With Angela, I say thank you for sharing this. For me, I know that writing things out and especially sharing things usually helps me to find direction. 

My 2 cents...

I have been to numerous codependency group meetings, and what you are talking about fits that mold well of codependency. So one suggestion would be to find a CoDA meeting if possible and/or read some material about codependency. When I went to CoDA meetings, it turned out that I found out that in addition to codependency, I had an addiction that was not as public or maybe destructive (that is debatable now) as my wife's, but by going to the meetings I found out after a while that I had an addiction to porn. That is not a problem for you, but my point is that by going to meetings and just listening and trying to get in touch with feelings and share them in an open way that sometimes some surprising (and very helpful) insights can come out of your life. 

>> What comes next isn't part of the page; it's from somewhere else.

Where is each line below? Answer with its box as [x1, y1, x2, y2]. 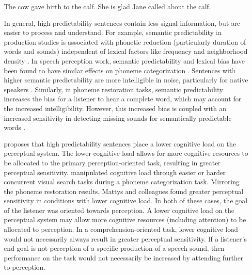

Another thing to ponder may be this. True love requires that we want the best for another person. What we think that "the best" is follows a great deal from our belief system and world outlook. Some people may think "the best" for someone could be a bunch of money or to live like they want to. I like what you say about wanting happiness for this person that you love. But I believe that is really not something that we can give to another person, it is only something that we can help them find in their own lives. But even to do that well I believe takes a huge commitment. For me, when I committed to that with my wife I found that I could only do that halfway well, and then only through the power of my working with my Higher Power, my God. And many times I did ask myself during the crazy times that happened - what was it in me that compelled me to want to make such a sacrifice and commitment to this person, in my case my wife. If I had to do it over again, I don't wish that I had not married my wife (sometims she wonders about this). But I do wish that I had married my wife on better terms - having worked out many of our issues beforehand and my gotten healthier and she had gotten healthier beforehand. That would have actually been a more loving thing to do, as we both would have had greater happiness sooner than we have had, I believe. So the loving thing to do, wanting the best for her happiness, would have been for me to take a humility pill, ask myself why I thought that I would be so many answers to her "problems" (problems that at the time she would not even admit to but that I in my "great wisdom" could "see much better than her"). I am not saying that it was wrong to try to help her, but for me at least I should have done it in greater humility, realizing my own problems and hence my own inability to do many things for her that I thought that I could do. 

So I am rambling a bit, but I guess that I would want to give some advice to take a step back, ask yourself why you are so "addicted" to this person, ask others (e.g., therapists, people in recovery groups) if they can help you with insight into it, and ask your God if this is really a task for you right now or if it is best to let it play out some first to gain some clairty and perhaps for him to find some healthy behavior in his life. For me, it has been a matter a growing in humility over the 20+ years of our marriage to realize that I cannot "fix" my wife, I am not her saviour and trying to be only makes it worse. On the other hand, I do have a place in her life and I can help her live a better life when I live my life in the right way. So it is a balance based on humility before my God. 

I hope that this helps - that's the intention. If it doesn't or it sounds judgmental or anything like that, then please take only what seems good to you. I wish you the best. 

byGrace




From: KeithB
09/23/2008 08:31:15

Both of you have to learn to love yourselves. I love to word you use, toxic.